Under the decision in Fahey v. Mallonee, 332 U.S. 245, 67 S. Ct. 1552, 91 L. Ed. 2030 (1947), the type of provision involved in this suit does not implicate Article I concerns. The Fahey court distinguished between statutes which were penal in nature, created novel rules of law where there was no settled law or custom, and delegated to private groups, id. 332 U.S. at 249, 67 S. Ct. at 1553, from statutes which were regulatory in nature, creating remedies known to existing law and delegated authority to public bodies. Id. 332 U.S. at 250, 67 S. Ct. at 1554.

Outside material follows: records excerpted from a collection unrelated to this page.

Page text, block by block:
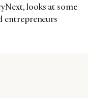
looks at some
entrepreneurs
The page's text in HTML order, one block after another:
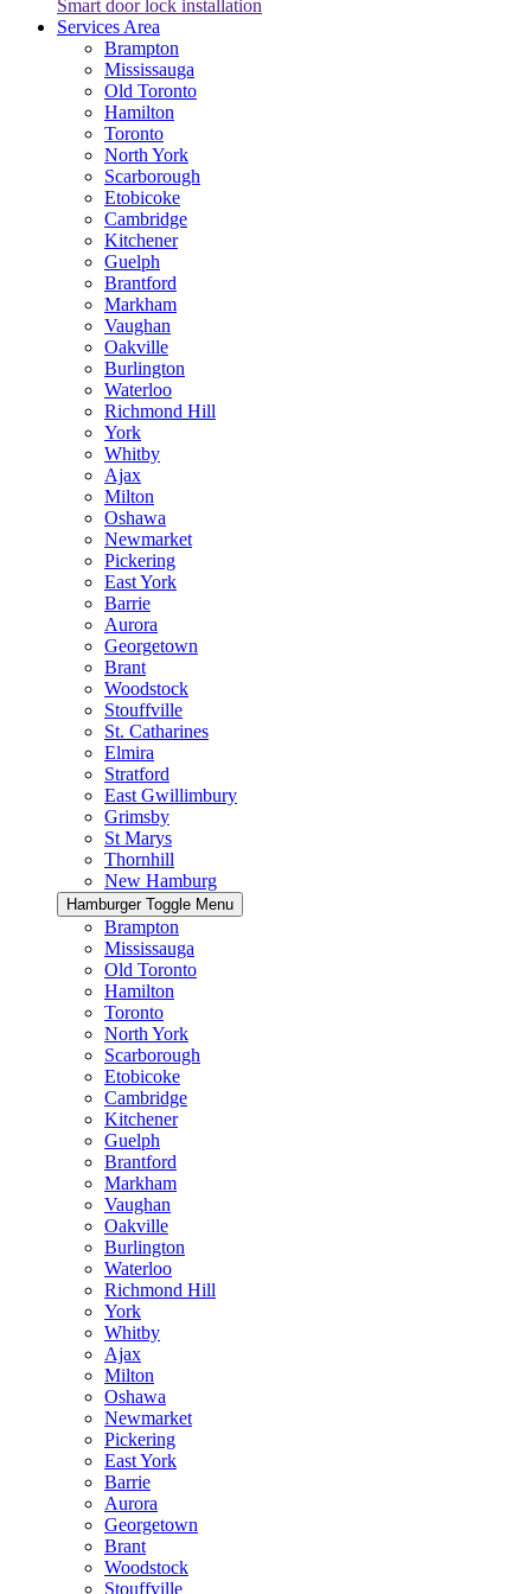
Smart door lock installation
Services Area
Brampton
Mississauga
Old Toronto
Hamilton
Toronto
North York
Scarborough
Etobicoke
Cambridge
Kitchener
Guelph
Brantford
Markham
Vaughan
Oakville
Burlington
Waterloo
Richmond Hill
York
Whitby
Ajax
Milton
Oshawa
Newmarket
Pickering
East York
Barrie
Aurora
Georgetown
Brant
Woodstock
Stouffville
St. Catharines
Elmira
Stratford
East Gwillimbury
Grimsby
St Marys
Thornhill
New Hamburg
Hamburger Toggle Menu
Brampton
Mississauga
Old Toronto
Hamilton
Toronto
North York
Scarborough
Etobicoke
Cambridge
Kitchener
Guelph
Brantford
Markham
Vaughan
Oakville
Burlington
Waterloo
Richmond Hill
York
Whitby
Ajax
Milton
Oshawa
Newmarket
Pickering
East York
Barrie
Aurora
Georgetown
Brant
Woodstock
Stouffville

The first two criteria clearly argue for finding this legislative delegation to be constitutional. The arbitration provision is regulatory, not penal, and serves simply to replace the decision-making body administering a remedy that already existed. As for the third criterion, it is true that the arbitrators here involved are not a public body. However, the concern with delegation to private parties has to do with the private party's interest in the industry being regulated. See, e.g., Schechter, 295 U.S. at 539, 55 S. Ct. at 847 (holding unconstitutional a statute delegating power to institute penal provisions to a body comprised of members of the industry involved). The private parties involved here are not members of the pesticide industry, but rather disinterested arbitrators appointed by the FMCS, which adopted the roster of the American Arbitration Association. 45 Fed.Reg. 55394-95 (Aug. 19, 1980). Under the Fahey analysis, therefore, this is a constitutionally sound delegation of authority.

Judicial Review

In the absence of a statutory standard, failure to apply any particular standard cannot result in a finding of arbitrator "misconduct" or a violation of due process. Consequently, Stauffer is entitled to dismissal of Counts I and II of the complaint. The Court cannot vacate the arbitrators' award on these grounds.[1]

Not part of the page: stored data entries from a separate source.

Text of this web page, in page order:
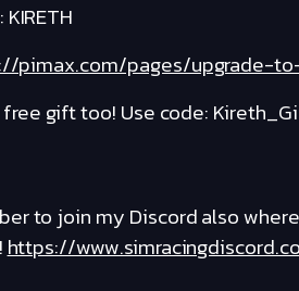
KIRETH
pimax.com/pages/upgrade-
free gift too! Use code:
to join my Discord also
https://
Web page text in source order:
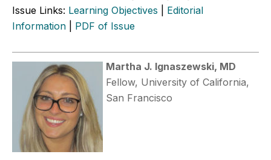
Issue Links: Learning Objectives
Editorial
Information
PDF of Issue
Martha J. Ignaszewski, MD
Fellow, University of California,
San Francisco
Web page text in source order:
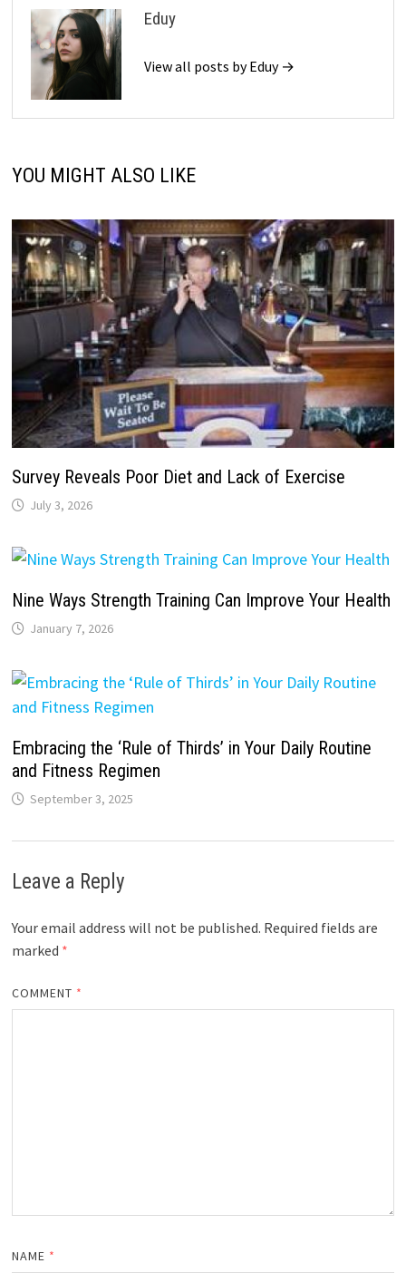
Eduy
View all posts by Eduy →
YOU MIGHT ALSO LIKE
Survey Reveals Poor Diet and Lack of Exercise
July 3, 2026
Nine Ways Strength Training Can Improve Your Health
January 7, 2026
Embracing the ‘Rule of Thirds’ in Your Daily Routine
and Fitness Regimen
September 3, 2025
Leave a Reply
Your email address will not be published. Required fields are
marked *
COMMENT *
NAME *

Stauffer's motion to dismiss Counts I-IV of the complaint is, therefore, granted. Counts I and II must be dismissed because they are dependent on the presence of a statutory standard, and Counts III and IV *90 must be dismissed as moot questions of law.

NOTES

[1] Plaintiff also argues that the arbitrators' award is ultra vires insofar as it awards compensation for data originally submitted prior to 1970. The Court notes that the arbitrators "excluded the cost of test data submitted before 1970 and not cited later," and included only "pre-1970 test data that were resubmitted after 1969 and were not substantially duplicative of other data submitted." Award, at 18-19. However much this might conflict with plaintiff's interpretation of FIFRA, this Court is not at liberty to second-guess the arbitrators' interpretation. The Court finds that such a misinterpretation, if it is indeed a misinterpretation, does not constitute "fraud, misrepresentation or other misconduct" and thus is not subject to judicial review.